The Distributed Component Object Model (DCOM) Is a proprietary Microsoft technology for communication between software components on networked computers. The addition of the "D" to COM was due to extensive use of DCE/RPC (Distributed Computing Environment/Remote Procedure Calls) – more specifically Microsoft's enhanced version, known as MSRPC.

DCOM was considered a major competitor to CORBA.

Interface definition
Characteristics of an interface are defined in an interface definition (IDL) file and an optional application configuration file (ACF):

- The IDL file specifies the characteristics of the application's interfaces on the wire — that is, how - data is to be transmitted between client and server, or between COM objects.
- The ACF file specifies interface characteristics, such as binding handles, that pertain only to the local operating environment. The ACF file can also specify how to marshal and transmit a complex data structure in a machine-independent form.
- The IDL and ACF files are scripts written in Microsoft Interface Definition Language (MIDL), which is the Microsoft implementation and extension of the OSF-DCE interface definition language (IDL).

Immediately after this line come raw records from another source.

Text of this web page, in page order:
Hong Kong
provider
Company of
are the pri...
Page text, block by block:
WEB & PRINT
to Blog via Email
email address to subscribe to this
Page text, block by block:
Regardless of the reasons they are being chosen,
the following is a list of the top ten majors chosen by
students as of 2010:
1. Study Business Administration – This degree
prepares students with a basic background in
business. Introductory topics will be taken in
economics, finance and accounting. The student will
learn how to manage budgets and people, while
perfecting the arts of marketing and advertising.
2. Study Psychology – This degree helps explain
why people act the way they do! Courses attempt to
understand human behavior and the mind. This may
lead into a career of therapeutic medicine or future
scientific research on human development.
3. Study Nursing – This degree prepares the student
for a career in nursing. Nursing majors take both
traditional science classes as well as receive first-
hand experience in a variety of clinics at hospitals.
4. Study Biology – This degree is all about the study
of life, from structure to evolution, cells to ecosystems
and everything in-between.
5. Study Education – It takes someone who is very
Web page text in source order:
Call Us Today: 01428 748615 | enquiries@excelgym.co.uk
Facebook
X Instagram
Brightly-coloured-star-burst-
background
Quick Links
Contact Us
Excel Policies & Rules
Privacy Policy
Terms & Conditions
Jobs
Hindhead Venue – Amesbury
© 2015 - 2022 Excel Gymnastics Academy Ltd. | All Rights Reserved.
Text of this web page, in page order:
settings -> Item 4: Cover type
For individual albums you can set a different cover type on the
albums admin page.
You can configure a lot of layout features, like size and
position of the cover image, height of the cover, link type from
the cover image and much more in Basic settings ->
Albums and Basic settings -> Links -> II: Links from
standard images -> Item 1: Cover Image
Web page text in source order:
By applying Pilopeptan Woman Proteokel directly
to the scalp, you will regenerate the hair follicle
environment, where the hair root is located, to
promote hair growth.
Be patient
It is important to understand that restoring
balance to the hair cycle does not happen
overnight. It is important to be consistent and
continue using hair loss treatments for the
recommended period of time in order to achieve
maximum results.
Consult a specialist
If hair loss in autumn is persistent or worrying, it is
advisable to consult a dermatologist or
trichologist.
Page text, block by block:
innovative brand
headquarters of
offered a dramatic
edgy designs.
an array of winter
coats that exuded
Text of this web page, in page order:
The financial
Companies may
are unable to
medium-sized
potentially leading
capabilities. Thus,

DCOM objects (Microsoft proprietary).

Transport protocol
TCP/IP and later HTTP (since 2003).

First released
OLE 1.0, released in 1990, was an evolution of the original Dynamic Data Exchange (DDE) concept that Microsoft developed for earlier versions of Windows. OLE 1.0 later evolved to become an architecture for software components known as the Component Object Model (COM), which later in early 1996 became DCOM. 



The Extensible Markup Language (XML) Remote Procedure Call (RPC) is a protocol which uses XML to encode its calls and HTTP as a transport mechanism. In XML-RPC, a client performs an RPC by sending an HTTP request to a server that implements XML-RPC and receives the HTTP response. A call can have multiple parameters and one result. The protocol defines a few data types for the parameters and result. Some of these data types are complex, i.e. nested. For example, you can have a parameter that is an array of five integers.

Interface definition
No explicit interface definition language. The protocol defines a set of header and payload requirements which the implementation (e.g. in Java) most comply with.


Transport protocol

First released
The XML-RPC protocol was created in 1998 by Dave Winer of UserLand Software and Microsoft, with Microsoft seeing the protocol as an essential part of scaling up its efforts in business-to-business e-commerce. As new functionality was introduced, the standard evolved into what is now SOAP.



Enterprise Java Beans (EJB) is a server-side software component that encapsulates business logic of an application. An EJB web container provides a runtime environment for web related software components, including computer security, Java servlet lifecycle management, transaction processing, and other web services. The EJB specification is a subset of the Java EE specification. EJBs are/were typically used when building highly scalable and robust enterprise level applications that can be deployed on Jakarta EE (former J2EE) compliant Application Server such as JBOSS, Web Logic etc.

Interface definition
Java remote interface (extending javax.ejb.EJBObject) declaring the methods that a client can invoke.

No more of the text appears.